ATP‐dependent SAC influx does not participate in ATP modulation of MAPKs in MCF‐7 human breast cancer cell line

This study investigates the modulation of mitogen‐activated protein kinases (MAPKs) ERK1/2, p38 and JNK1/2 and its relationship to changes in intracellular Ca 2+ concentration ([Ca 2+ ] i ) induced by ATP in breast cancer MCF‐7 cells. ATP, UTP but not ADP (5–10 μM) increased [Ca 2+ ] i by cation release from inner stores as determined by spectrofluorometry measurements in a Ca 2+ free medium (+0.5 mM EGTA). Slightly different responses were observed in medium with 1.5 mM Ca 2+ , indicating that Ca 2+ release is the main component in this purinergic response. Moreover, ATP or UTP but not ADP stimulation sensitized cells to mechanical stress leading to Ca 2+ influx. This mechanical stress activated Ca 2+ (SAC) influx was inhibited by 10 mM Gd 3+ . These data suggest that SAC influx is dependent on P2Y2 receptor activation.
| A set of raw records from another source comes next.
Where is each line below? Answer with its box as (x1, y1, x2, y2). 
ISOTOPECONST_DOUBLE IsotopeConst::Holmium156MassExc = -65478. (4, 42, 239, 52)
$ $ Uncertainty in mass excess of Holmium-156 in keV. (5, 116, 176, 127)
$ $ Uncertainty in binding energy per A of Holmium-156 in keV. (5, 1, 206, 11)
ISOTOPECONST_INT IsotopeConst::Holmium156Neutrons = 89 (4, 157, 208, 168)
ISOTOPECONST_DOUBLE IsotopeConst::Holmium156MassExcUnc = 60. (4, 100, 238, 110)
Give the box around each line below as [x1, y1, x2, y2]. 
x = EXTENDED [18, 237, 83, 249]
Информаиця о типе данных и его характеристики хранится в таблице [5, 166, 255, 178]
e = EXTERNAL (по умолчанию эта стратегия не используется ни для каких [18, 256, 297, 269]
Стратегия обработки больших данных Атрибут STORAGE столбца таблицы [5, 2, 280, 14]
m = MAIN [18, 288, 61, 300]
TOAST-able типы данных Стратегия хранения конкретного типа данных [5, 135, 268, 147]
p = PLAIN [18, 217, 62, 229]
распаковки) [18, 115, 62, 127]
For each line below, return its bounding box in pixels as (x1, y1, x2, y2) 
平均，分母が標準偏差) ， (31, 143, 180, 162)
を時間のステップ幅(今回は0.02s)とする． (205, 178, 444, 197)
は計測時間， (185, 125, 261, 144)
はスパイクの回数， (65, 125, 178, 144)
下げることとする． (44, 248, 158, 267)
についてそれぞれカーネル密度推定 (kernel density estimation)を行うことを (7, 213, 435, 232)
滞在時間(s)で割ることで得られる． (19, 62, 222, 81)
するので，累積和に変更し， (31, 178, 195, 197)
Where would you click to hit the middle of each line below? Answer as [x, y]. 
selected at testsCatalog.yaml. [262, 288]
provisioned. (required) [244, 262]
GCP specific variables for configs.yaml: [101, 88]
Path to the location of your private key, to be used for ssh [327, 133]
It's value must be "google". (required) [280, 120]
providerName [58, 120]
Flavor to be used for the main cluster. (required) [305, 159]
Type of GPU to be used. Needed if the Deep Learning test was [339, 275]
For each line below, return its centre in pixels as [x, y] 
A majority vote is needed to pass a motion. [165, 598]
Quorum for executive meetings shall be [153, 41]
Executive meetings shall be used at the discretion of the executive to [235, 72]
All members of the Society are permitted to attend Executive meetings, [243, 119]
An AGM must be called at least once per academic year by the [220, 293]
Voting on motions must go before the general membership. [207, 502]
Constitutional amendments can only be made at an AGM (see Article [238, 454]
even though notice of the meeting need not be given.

Western blot analysis showed that ERK1/2, p38 and JNK1 were rapidly (5 min) phosphorylated by 5 μM ATP, whereas the JNK2 isoform was activated after 15 min treatment with ATP. Activation of MAPKs was reduced by the use of 1 mM neomycin and 150 mM 2‐APB, whereas the use of a Ca 2+ free medium (+ 0.5 mM EGTA) or 10 mM Gd 3+ , a SAC channel inhibitor, had no effects. These results evidence an ATP‐dependent SAC influx in MCF‐7 cells which, differently to other cell types (Santillán and col., 2006), does not participate in modulation of MAPKs by ATP, effect only dependent on PI‐PLC/IP 3 /Ca 2+ release.